Pharmacology: Bactericidal; fluoroquinolones act intracellularly by inhibiting topoisomerase II (DNA gyrase) and/or topoisomerase IV. Topoisomerases are essential bacterial enzymes that are critical catalysts in the duplication, transcription, and repair of bacterial DNA.
Pharmacokinetics: Distribution: Fluoroquinolones are widely distributed to most body fluids and tissues; high concentrations are attained in the kidneys, gallbladder, liver, lungs, gynecologic tissue, prostatic tissue, phagocytic cells, urine, sputum, and bile. Ciprofloxacin is also distributed to skin, fat, muscle, bone, and cartilage. Ciprofloxacin has been found to penetrate into the cerebrospinal fluid (CSF). CSF concentrations of ciprofloxacin reach 10% of the peak serum concentration with noninflamed meninges, and 30% to 50% with inflamed meninges.

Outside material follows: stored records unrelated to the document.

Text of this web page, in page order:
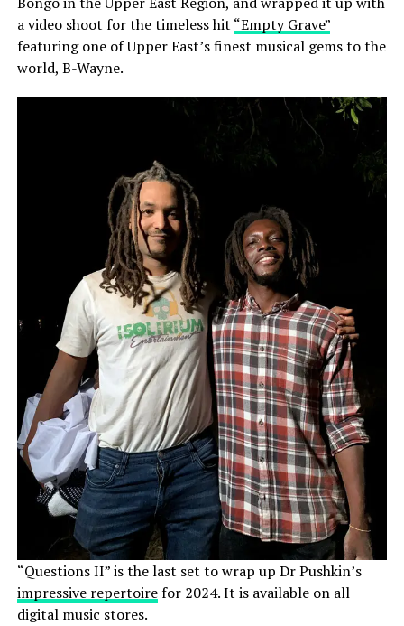
a video shoot for the timeless hit “Empty Grave”
featuring one of Upper East’s finest musical gems to the
world, B-Wayne.
“Questions II” is the last set to wrap up Dr Pushkin’s
impressive repertoirefor 2024. It is available on all
digital music stores.
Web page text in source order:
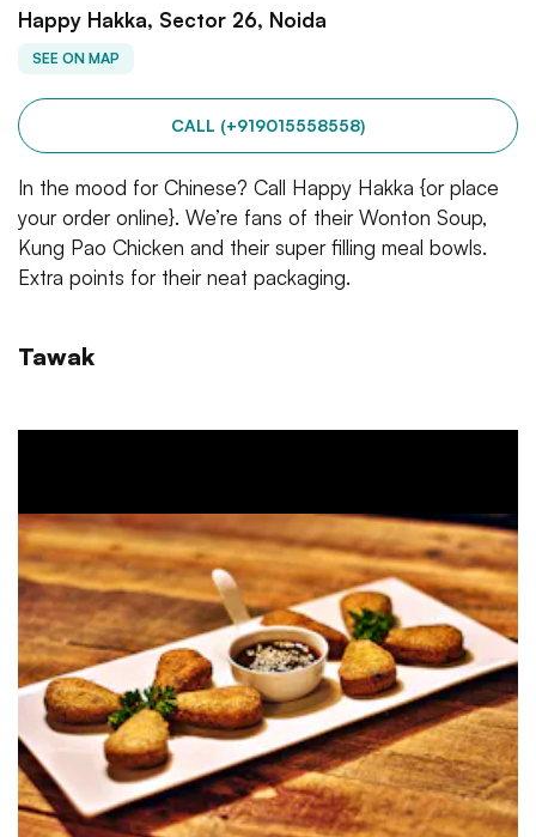
Happy Hakka, Sector 26, Noida
SEE ON MAP
CALL (+919015558558)
In the mood for Chinese? Call Happy Hakka {or place
your order online}. We’re fans of their Wonton Soup,
Kung Pao Chicken and their super filling meal bowls.
Extra points for their neat packaging.
Tawak
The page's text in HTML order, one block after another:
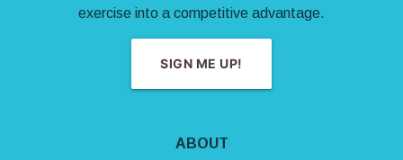
exercise into a competitive advantage.
SIGN ME UP!
ABOUT
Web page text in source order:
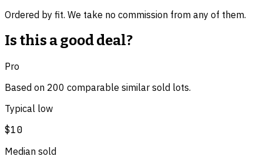
Ordered by fit. We take no commission from any of them.
Is this a good deal?
Pro
Based on 200 comparable similar sold lots.
Typical low
$10
Median sold

Half-life (hr): Normal renal function: 4; Impaired renal function- 6-8.
Time to peak serum concentration: 1-2 hr.
Peak serum concentration after dose: 1.2-1.4 mcg/mL; Dose: 250 mg, 2.4-4.3 mcg/mL; Dose: 500 mg, 3.4-4.3 mcg/mL; Dose: 750 mg, 5.4 mcg/mL; Dose: 1000 mg.
Peak urine concentration after dose: >200 mcg/mL; Dose: 250 mg.
Protein binding: 20-40%.
Renal excretion (% unchanged/hrs): 40-50/24.
Biliary excretion: 20-35%. VolD: 2 liter/Kg.
Removal by dialysis: HD - <10%; PD - <10%.